La pobre mujer llevaba años sufriendo aquella afección que, según el dottor Prina, era cosa de familia, y merecía toda su atención y simpatía, no sólo por ser también feligresa de la parroquia de Santo Stefano y miembro de la cofradía del Rosario, lo mismo que su madre, sino también porque, además de cumplir con sus obligaciones de buena cristiana, soportaba su cruz en silencio. No era como aquel glotón de Vittorio Priante, con su papada y sus pies planos. Cuando entraba en la farmacia, no sabía hablar más que de comida, comida y comida, de vino y de grappa, y más comida. Seguro que había mentido al médico acerca de sus síntomas, para que le recetara la solución ácida para la digestión. O sea que, además de glotón, era embustero.

Pero la profesión imponía estas obligaciones a quien pretendía ejercerla escrupulosamente. Él podía alterar la solución, haciéndola más fuerte o más suave, pero eso sería traicionar su sagrada tarea. Por mucho que el signor Priante mereciera ser castigado por sus excesos y sus mentiras, el castigo estaba en las manos de Dios y no en las suyas. Sus clientes recibirían de él la atención que había jurado dedicarles; nunca permitiría que su criterio personal condicionara su trabajo. Eso sería antiprofesional, inconcebible. No obstante, el signor Priante debería emular su templanza en la mesa. Su madre se la había inculcado, al igual que la moderación en todo.

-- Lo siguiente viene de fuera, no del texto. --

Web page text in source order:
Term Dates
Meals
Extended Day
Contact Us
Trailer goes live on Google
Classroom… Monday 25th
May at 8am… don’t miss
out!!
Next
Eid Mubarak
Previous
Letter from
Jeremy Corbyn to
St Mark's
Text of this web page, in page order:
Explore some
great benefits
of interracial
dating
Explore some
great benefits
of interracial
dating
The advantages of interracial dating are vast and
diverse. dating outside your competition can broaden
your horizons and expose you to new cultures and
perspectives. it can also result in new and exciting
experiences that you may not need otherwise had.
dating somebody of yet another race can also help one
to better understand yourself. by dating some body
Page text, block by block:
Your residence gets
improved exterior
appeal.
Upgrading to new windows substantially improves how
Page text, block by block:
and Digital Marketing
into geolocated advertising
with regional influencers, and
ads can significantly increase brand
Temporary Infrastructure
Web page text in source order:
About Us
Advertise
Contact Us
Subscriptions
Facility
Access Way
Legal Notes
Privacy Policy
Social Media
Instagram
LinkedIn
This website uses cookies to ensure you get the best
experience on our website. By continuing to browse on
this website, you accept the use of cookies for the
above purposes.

Hoy, martes, cenarían gnocchi, que ella hacía con sus propias manos, pechuga de pollo a la plancha y una pera. Nada de excesos. Y un vasito de vino, blanco.

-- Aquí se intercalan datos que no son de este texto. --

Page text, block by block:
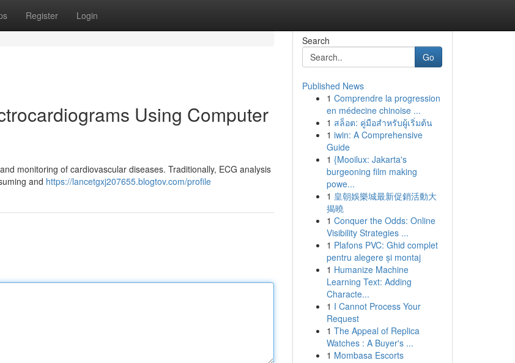
Register Login
Using Computer
monitoring of cardiovascular diseases. Traditionally, ECG analysis
and https://lancetgxj207655.blogtov.com/profile
Search
Go
Published News
1 Comprendre la progression
en médecine chinoise ...
1 สล็อต: คู่มือสำหรับผู้เริ่มต้น
1 iwin: A Comprehensive
Guide
1 {Mooilux: Jakarta's
burgeoning film making
powe...
1 皇朝娛樂城最新促銷活動大
揭曉
1 Conquer the Odds: Online
Visibility Strategies ...
1 Plafons PVC: Ghid complet
pentru alegere și montaj
1 Humanize Machine
Learning Text: Adding
Characte...
1 I Cannot Process Your
Request
1 The Appeal of Replica
Watches : A Buyer's ...
1 Mombasa Escorts
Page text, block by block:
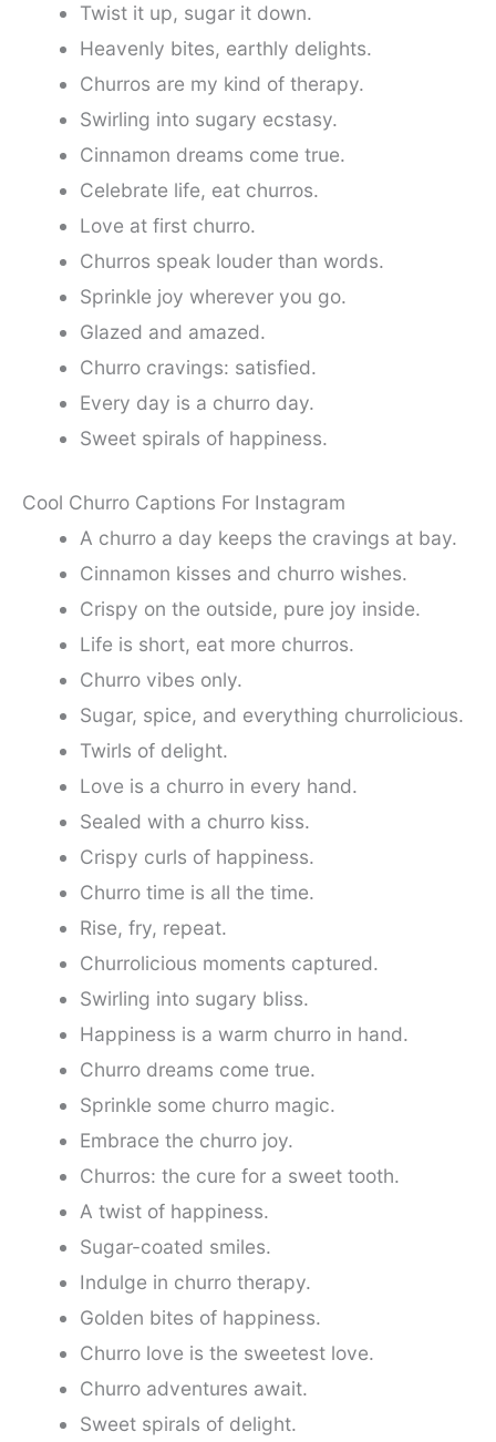
Twist it up, sugar it down.
Heavenly bites, earthly delights.
Churros are my kind of therapy.
Swirling into sugary ecstasy.
Cinnamon dreams come true.
Celebrate life, eat churros.
Love at first churro.
Churros speak louder than words.
Sprinkle joy wherever you go.
Glazed and amazed.
Churro cravings: satisfied.
Every day is a churro day.
Sweet spirals of happiness.
Cool Churro Captions For Instagram
A churro a day keeps the cravings at bay.
Cinnamon kisses and churro wishes.
Crispy on the outside, pure joy inside.
Life is short, eat more churros.
Churro vibes only.
Sugar, spice, and everything churrolicious.
Twirls of delight.
Love is a churro in every hand.
Sealed with a churro kiss.
Crispy curls of happiness.
Churro time is all the time.
Rise, fry, repeat.
Churrolicious moments captured.
Swirling into sugary bliss.
Happiness is a warm churro in hand.
Churro dreams come true.
Sprinkle some churro magic.
Embrace the churro joy.
Churros: the cure for a sweet tooth.
A twist of happiness.
Sugar-coated smiles.
Indulge in churro therapy.
Golden bites of happiness.
Churro love is the sweetest love.
Churro adventures await.
Sweet spirals of delight.
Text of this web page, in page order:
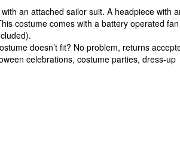
an attached sailor suit. A headpiece with
costume comes with a battery operated
doesn’t fit? No problem, returns
celebrations, costume parties, dress-up
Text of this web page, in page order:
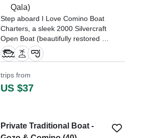
Qala)
Step aboard I Love Comino Boat
Charters, a sleek 2000 Silvercraft
Open Boat (beautifully restored in
2024), and set out from Mellieha
for an unforgettable adventure.
"had a great morning with Joe,
trip was delayed by 1 hr, no
trips from
US $37
Private Traditional Boat -
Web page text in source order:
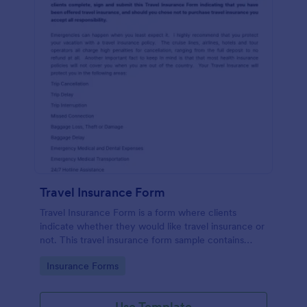
Travel Insurance Form
Travel Insurance Form is a form where clients
indicate whether they would like travel insurance or
not. This travel insurance form sample contains
to customize.
Go to Category:
Insurance Forms
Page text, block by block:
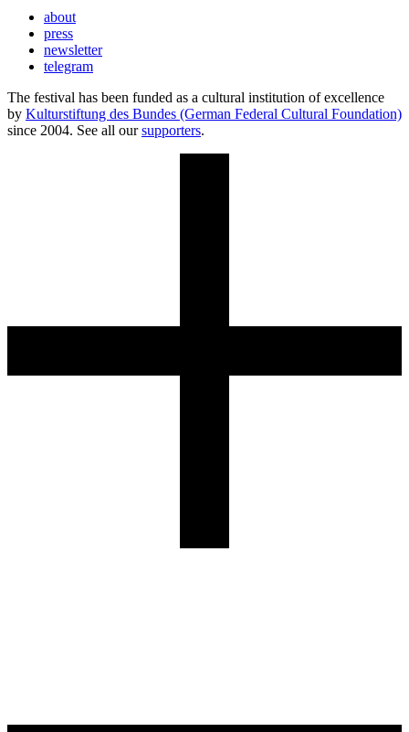
about
press
newsletter
telegram
The festival has been funded as a cultural institution of excellence
by Kulturstiftung des Bundes (German Federal Cultural Foundation)
since 2004. See all oursupporters.
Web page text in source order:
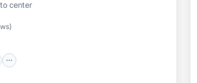
center
)Parking

Por inmoral, por lasciva que fuera la conducta de sus clientes, él no consentiría que sus principios éticos afectaran a su conducta profesional. Nunca se le ocurriría faltar a su juramento, ni siquiera en un caso como el de la hija de la signora Adami, una niña de quince años a la que ya habían recetado medicamentos contra enfermedades venéreas en dos ocasiones. Ello sería, además de pecado, una falta de profesionalidad, y ambas cosas eran anatema para él. Pero la madre tenía derecho a saber el camino que llevaba su hija y adónde podía conducirla. Una madre debe velar por la pureza de su hija, eso era indiscutible. Por consiguiente, él tenía la obligación de procurar que la signora Adami conociera los peligros a los que se exponía la jovencita; era un deber moral, el cual nunca podía disociarse de su deber profesional.